**THE PROBLEM:** Report every line of the entries that contains the word "source".

━━━━━━━━━━

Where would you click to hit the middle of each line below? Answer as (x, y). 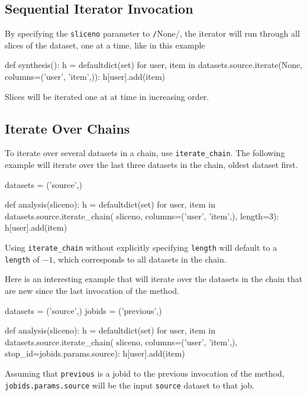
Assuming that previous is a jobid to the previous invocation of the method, (145, 373)
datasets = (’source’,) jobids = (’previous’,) (83, 310)
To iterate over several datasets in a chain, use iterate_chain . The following (145, 153)
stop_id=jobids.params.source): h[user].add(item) (95, 353)
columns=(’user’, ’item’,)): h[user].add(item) (85, 77)
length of (22, 259)
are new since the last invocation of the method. (92, 290)
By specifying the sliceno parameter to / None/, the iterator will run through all (152, 33)
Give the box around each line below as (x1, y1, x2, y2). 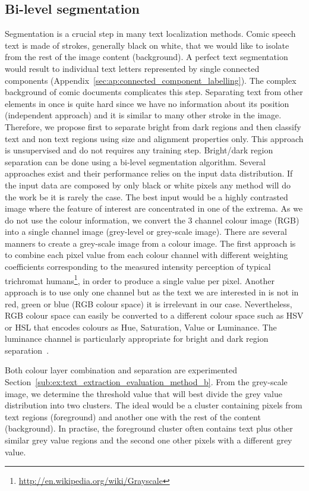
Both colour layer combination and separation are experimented (5, 364, 237, 376)
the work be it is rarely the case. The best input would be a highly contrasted (5, 190, 288, 203)
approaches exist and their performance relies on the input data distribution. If (5, 167, 293, 180)
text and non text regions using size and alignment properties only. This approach (5, 132, 304, 144)
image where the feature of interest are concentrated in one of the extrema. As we (5, 202, 303, 215)
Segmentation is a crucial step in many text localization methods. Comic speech (5, 27, 296, 40)
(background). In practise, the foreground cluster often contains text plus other (5, 422, 293, 435)
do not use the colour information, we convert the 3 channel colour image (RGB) (5, 213, 299, 226)

━━━━━━━━━━

**ANSWER BOX:**
datasets = (’source’,) jobids = (’previous’,) (83, 310)
stop_id=jobids.params.source): h[user].add(item) (95, 353)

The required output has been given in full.